[Provided material Boundary: Start]
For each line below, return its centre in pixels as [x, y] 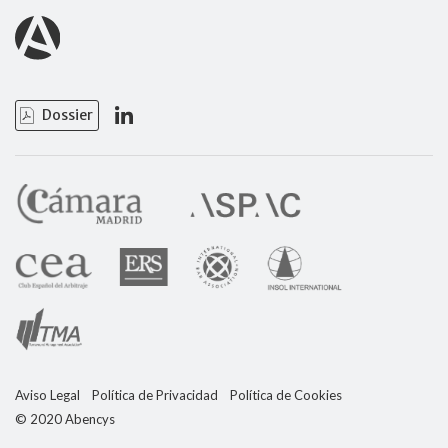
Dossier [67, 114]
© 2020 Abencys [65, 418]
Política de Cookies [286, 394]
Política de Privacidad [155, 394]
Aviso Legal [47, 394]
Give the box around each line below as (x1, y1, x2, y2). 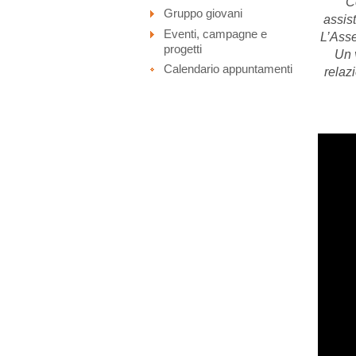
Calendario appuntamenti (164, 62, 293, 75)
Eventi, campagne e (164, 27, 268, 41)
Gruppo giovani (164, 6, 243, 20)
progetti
[Provided material Boundary: End]
[Provided material Boundary: Start]
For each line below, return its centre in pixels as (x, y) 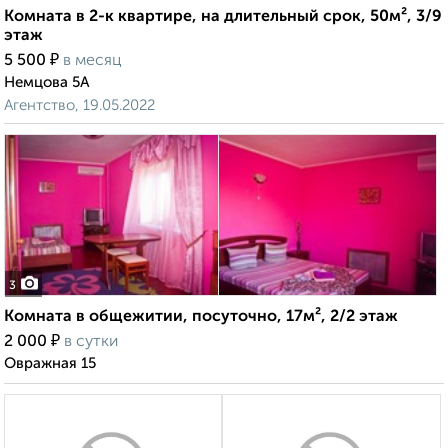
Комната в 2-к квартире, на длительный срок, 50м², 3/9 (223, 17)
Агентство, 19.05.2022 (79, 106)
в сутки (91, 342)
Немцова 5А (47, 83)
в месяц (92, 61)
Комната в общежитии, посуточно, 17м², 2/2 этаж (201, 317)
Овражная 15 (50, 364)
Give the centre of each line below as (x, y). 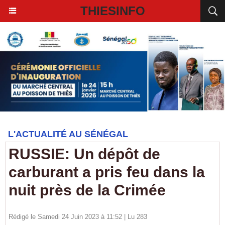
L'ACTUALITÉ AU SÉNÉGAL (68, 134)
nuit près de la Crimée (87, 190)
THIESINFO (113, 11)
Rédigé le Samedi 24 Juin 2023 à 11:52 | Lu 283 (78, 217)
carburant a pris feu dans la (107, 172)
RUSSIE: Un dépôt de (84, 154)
[Provided material Boundary: End]
--- Goal of the exercise ---
In the listing above, some lines may hold the string "Política". Report how many, and nothing more.

--- Answer box ---
2